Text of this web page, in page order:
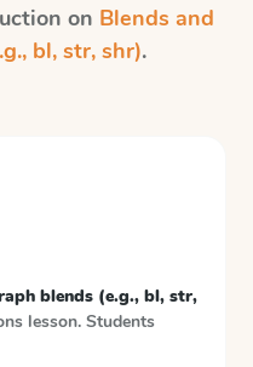
on Blends and
bl, str, shr).
blends (e.g., bl, str,
lesson. Students
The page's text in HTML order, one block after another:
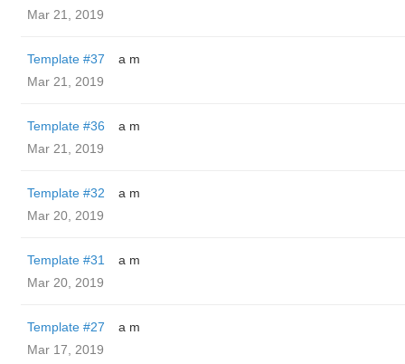
Mar 21, 2019
Template #37
a m
Mar 21, 2019
Template #36
a m
Mar 21, 2019
Template #32
a m
Mar 20, 2019
Template #31
a m
Mar 20, 2019
Template #27
a m
Mar 17, 2019
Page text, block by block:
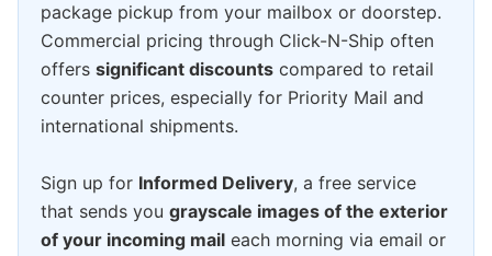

_____

Work to complete:
The answer should be the complete listing, set down exactly, without pictures.

Answer section:
Text of this web page, in page order:
on Blends and
bl, str, shr).
blends (e.g., bl, str,
lesson. Students
The page's text in HTML order, one block after another:
Mar 21, 2019
Template #37
a m
Mar 21, 2019
Template #36
a m
Mar 21, 2019
Template #32
a m
Mar 20, 2019
Template #31
a m
Mar 20, 2019
Template #27
a m
Mar 17, 2019
Page text, block by block:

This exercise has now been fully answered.